__EXERCISE DIRECTIONS__.
Gather the lines from the material that contain "paint".

__MATERIAL SUPPLIED__.
┌──
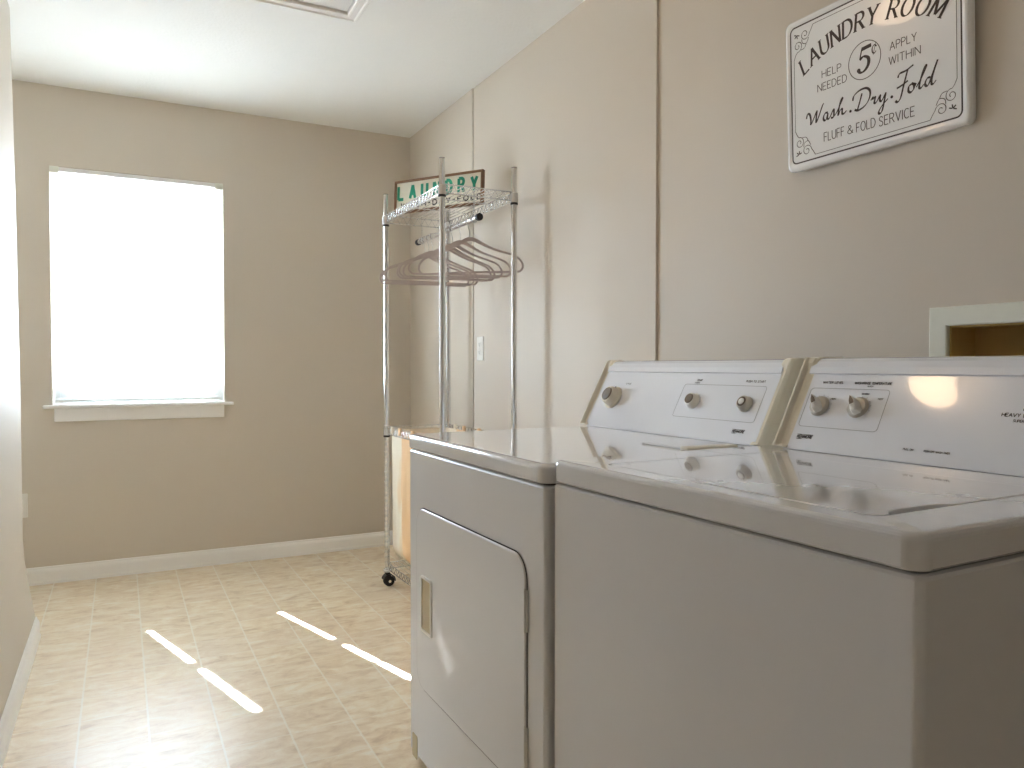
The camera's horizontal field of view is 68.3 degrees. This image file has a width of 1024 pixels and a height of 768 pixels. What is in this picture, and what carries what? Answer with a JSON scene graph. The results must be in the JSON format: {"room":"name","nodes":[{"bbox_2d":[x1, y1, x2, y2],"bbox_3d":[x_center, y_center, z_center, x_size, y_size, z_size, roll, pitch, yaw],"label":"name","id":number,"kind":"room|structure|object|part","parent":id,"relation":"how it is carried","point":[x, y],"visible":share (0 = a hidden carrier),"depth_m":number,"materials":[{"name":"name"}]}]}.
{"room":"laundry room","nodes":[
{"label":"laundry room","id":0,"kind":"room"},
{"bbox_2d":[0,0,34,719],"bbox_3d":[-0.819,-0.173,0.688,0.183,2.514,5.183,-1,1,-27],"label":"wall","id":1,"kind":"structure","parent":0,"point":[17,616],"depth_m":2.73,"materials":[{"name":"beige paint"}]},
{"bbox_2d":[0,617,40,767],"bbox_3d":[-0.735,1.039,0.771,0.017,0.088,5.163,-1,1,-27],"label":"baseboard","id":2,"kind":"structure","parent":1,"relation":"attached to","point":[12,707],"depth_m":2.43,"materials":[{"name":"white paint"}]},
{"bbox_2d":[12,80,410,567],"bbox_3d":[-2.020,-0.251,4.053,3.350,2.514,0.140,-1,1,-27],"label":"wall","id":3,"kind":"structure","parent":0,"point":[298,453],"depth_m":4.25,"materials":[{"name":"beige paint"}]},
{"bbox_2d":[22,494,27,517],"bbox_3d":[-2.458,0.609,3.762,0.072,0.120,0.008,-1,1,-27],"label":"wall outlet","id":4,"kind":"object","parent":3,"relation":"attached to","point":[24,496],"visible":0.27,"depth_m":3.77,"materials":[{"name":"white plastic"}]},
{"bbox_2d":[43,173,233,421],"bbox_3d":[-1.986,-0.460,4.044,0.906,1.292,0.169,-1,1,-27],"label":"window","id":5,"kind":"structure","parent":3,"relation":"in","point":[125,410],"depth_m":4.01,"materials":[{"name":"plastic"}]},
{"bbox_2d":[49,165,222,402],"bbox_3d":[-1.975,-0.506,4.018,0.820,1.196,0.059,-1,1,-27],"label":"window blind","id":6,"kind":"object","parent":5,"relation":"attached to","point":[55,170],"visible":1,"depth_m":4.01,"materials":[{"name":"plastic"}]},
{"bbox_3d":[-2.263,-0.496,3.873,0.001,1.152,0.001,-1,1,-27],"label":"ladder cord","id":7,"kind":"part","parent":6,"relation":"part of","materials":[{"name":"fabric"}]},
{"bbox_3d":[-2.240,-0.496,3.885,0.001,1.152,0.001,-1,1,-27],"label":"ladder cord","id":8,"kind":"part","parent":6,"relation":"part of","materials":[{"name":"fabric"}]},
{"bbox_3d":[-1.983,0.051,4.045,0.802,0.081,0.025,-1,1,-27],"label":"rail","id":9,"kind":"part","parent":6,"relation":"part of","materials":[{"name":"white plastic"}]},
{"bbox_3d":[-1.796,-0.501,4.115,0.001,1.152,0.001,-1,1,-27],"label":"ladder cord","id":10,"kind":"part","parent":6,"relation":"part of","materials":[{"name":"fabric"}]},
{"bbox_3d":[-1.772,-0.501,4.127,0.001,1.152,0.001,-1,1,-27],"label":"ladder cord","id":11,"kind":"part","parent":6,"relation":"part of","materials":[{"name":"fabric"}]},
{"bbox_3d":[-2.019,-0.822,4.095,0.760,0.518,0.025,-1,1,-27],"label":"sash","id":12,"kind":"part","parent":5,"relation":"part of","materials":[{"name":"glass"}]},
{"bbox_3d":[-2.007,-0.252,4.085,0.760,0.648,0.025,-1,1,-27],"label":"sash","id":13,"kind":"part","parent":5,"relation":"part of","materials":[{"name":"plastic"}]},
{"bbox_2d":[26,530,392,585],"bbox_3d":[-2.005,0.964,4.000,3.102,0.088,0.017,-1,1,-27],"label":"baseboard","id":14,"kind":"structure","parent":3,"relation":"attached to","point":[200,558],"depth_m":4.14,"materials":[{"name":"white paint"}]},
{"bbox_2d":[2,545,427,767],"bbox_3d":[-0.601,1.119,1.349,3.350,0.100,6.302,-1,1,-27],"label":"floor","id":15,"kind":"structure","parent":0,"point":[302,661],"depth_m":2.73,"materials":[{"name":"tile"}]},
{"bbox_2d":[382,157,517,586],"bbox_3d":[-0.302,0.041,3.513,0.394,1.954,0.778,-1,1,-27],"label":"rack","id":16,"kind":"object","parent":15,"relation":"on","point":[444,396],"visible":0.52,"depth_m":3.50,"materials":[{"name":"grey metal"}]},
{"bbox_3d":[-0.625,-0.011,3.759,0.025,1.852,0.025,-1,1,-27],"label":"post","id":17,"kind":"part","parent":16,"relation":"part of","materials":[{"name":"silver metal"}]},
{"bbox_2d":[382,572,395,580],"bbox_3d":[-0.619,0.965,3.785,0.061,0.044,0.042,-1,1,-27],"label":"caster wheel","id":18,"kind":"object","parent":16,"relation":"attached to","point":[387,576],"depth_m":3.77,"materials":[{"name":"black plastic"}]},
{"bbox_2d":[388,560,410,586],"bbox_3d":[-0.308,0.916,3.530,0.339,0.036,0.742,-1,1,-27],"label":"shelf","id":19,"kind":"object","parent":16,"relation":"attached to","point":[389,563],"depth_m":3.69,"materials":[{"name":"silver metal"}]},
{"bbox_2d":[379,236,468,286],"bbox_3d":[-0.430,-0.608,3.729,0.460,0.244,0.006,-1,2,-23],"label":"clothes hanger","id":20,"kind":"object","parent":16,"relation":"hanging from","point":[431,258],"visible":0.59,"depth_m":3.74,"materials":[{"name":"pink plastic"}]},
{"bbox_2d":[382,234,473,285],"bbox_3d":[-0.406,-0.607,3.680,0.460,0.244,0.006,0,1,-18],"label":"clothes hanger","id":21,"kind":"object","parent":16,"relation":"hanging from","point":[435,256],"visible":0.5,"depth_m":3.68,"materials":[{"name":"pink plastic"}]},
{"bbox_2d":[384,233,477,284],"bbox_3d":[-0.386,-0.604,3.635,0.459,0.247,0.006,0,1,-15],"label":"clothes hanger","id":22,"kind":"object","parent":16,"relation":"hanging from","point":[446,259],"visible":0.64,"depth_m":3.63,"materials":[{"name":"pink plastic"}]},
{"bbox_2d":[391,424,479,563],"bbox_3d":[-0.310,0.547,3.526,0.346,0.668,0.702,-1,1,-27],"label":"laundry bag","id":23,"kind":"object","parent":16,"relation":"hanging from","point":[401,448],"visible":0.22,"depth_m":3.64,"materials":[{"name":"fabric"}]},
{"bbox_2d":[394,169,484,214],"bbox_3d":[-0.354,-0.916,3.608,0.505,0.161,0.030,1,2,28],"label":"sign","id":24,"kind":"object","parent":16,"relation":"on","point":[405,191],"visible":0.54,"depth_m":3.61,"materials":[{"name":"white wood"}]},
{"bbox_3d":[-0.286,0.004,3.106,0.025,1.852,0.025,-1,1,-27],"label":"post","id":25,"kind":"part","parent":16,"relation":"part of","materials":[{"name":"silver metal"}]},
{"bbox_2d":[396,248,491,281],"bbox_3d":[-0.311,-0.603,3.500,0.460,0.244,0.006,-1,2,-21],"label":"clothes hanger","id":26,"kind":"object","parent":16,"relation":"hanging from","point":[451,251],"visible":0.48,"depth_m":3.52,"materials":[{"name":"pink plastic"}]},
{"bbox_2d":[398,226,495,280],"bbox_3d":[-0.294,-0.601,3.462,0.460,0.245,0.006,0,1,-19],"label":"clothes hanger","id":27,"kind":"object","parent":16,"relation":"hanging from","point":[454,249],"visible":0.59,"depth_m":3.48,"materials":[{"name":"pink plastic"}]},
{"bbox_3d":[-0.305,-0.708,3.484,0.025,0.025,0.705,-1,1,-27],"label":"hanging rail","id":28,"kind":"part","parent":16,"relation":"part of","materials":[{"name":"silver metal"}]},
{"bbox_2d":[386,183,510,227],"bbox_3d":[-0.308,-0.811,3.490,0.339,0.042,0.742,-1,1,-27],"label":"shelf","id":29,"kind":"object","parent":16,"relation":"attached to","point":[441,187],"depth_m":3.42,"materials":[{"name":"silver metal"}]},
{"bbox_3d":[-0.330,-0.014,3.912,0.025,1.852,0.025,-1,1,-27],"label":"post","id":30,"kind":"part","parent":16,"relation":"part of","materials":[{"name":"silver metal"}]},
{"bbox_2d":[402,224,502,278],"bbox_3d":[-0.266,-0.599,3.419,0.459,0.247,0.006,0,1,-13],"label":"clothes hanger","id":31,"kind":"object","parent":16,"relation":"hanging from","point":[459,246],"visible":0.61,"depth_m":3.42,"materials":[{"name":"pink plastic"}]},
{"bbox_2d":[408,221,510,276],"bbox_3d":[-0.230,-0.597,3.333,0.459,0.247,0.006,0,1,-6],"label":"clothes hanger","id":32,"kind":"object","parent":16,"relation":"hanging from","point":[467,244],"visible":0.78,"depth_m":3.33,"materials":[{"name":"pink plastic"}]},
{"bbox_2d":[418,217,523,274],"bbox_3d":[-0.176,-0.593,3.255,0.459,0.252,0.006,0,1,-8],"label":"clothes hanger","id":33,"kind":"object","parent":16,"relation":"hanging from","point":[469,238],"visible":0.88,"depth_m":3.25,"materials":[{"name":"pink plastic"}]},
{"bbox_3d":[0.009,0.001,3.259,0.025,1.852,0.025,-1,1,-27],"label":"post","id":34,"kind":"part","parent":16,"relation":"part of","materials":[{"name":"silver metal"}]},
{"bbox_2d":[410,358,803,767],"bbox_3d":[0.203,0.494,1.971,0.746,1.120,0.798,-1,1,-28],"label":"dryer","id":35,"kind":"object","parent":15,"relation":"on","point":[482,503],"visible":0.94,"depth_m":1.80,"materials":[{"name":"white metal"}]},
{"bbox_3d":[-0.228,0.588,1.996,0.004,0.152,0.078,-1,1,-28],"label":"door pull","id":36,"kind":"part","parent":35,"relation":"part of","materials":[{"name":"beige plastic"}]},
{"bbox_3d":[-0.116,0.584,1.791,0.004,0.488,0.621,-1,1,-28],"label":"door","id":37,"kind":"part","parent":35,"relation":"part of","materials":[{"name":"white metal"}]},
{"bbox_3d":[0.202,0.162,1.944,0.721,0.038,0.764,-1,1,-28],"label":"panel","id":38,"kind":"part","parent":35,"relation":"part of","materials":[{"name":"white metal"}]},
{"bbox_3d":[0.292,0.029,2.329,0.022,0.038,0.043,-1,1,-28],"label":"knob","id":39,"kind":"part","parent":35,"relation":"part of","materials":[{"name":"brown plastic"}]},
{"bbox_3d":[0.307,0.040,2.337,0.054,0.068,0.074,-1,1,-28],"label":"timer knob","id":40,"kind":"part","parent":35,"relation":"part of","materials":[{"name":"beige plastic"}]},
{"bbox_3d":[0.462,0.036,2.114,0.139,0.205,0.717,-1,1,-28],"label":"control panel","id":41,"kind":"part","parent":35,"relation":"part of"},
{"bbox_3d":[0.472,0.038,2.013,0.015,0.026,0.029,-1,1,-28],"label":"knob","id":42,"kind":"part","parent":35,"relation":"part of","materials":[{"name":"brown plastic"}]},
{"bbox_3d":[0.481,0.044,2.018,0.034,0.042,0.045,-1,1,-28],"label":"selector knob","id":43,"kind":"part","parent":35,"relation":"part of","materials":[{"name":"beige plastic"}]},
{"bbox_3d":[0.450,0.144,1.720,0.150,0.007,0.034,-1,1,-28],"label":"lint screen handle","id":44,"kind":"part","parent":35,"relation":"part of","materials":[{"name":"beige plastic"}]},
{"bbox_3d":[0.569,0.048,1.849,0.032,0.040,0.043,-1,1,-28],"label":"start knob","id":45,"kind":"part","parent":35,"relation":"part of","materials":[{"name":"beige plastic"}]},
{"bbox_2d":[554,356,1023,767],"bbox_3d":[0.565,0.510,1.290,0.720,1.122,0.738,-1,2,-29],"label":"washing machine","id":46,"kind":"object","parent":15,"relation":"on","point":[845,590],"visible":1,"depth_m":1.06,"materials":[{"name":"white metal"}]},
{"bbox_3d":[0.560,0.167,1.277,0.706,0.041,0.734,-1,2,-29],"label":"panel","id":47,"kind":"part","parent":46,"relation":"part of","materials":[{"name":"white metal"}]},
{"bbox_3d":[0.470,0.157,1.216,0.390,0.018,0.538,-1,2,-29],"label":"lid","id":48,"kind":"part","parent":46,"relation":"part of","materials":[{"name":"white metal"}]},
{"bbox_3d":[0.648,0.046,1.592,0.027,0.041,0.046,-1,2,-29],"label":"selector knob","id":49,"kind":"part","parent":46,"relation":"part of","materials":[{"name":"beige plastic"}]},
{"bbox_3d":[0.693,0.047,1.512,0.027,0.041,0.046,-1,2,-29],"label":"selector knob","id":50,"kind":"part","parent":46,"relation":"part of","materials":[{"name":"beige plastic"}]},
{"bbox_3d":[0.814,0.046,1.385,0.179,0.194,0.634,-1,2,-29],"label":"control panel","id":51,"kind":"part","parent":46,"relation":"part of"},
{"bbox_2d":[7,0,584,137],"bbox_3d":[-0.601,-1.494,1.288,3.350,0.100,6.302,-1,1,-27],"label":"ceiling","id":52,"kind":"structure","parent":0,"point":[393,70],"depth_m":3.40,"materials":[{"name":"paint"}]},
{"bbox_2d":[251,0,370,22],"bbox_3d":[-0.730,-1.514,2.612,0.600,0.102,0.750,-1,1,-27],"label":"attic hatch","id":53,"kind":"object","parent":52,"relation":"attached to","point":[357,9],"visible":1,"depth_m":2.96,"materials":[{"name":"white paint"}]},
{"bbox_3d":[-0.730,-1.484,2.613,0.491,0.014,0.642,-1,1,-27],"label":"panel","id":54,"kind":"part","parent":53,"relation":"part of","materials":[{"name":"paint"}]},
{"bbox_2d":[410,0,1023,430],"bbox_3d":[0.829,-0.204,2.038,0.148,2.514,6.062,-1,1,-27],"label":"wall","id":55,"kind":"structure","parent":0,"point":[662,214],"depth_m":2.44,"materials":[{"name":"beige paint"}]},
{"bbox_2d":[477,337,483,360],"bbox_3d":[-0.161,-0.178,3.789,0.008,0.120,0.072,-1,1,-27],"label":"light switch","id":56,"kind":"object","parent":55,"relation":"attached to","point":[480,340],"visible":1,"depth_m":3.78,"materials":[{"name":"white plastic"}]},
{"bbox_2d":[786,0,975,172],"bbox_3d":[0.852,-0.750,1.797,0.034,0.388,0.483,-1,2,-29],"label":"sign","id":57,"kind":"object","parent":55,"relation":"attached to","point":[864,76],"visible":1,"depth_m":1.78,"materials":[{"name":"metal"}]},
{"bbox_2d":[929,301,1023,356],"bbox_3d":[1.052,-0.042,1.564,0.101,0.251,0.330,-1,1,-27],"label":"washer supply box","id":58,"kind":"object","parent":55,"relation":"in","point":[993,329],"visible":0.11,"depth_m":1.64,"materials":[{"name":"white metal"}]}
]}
└──
__TASK RESPONSE__.
{"bbox_2d":[0,0,34,719],"bbox_3d":[-0.819,-0.173,0.688,0.183,2.514,5.183,-1,1,-27],"label":"wall","id":1,"kind":"structure","parent":0,"point":[17,616],"depth_m":2.73,"materials":[{"name":"beige paint"}]},
{"bbox_2d":[0,617,40,767],"bbox_3d":[-0.735,1.039,0.771,0.017,0.088,5.163,-1,1,-27],"label":"baseboard","id":2,"kind":"structure","parent":1,"relation":"attached to","point":[12,707],"depth_m":2.43,"materials":[{"name":"white paint"}]},
{"bbox_2d":[12,80,410,567],"bbox_3d":[-2.020,-0.251,4.053,3.350,2.514,0.140,-1,1,-27],"label":"wall","id":3,"kind":"structure","parent":0,"point":[298,453],"depth_m":4.25,"materials":[{"name":"beige paint"}]},
{"bbox_2d":[26,530,392,585],"bbox_3d":[-2.005,0.964,4.000,3.102,0.088,0.017,-1,1,-27],"label":"baseboard","id":14,"kind":"structure","parent":3,"relation":"attached to","point":[200,558],"depth_m":4.14,"materials":[{"name":"white paint"}]},
{"bbox_2d":[7,0,584,137],"bbox_3d":[-0.601,-1.494,1.288,3.350,0.100,6.302,-1,1,-27],"label":"ceiling","id":52,"kind":"structure","parent":0,"point":[393,70],"depth_m":3.40,"materials":[{"name":"paint"}]},
{"bbox_2d":[251,0,370,22],"bbox_3d":[-0.730,-1.514,2.612,0.600,0.102,0.750,-1,1,-27],"label":"attic hatch","id":53,"kind":"object","parent":52,"relation":"attached to","point":[357,9],"visible":1,"depth_m":2.96,"materials":[{"name":"white paint"}]},
{"bbox_3d":[-0.730,-1.484,2.613,0.491,0.014,0.642,-1,1,-27],"label":"panel","id":54,"kind":"part","parent":53,"relation":"part of","materials":[{"name":"paint"}]},
{"bbox_2d":[410,0,1023,430],"bbox_3d":[0.829,-0.204,2.038,0.148,2.514,6.062,-1,1,-27],"label":"wall","id":55,"kind":"structure","parent":0,"point":[662,214],"depth_m":2.44,"materials":[{"name":"beige paint"}]},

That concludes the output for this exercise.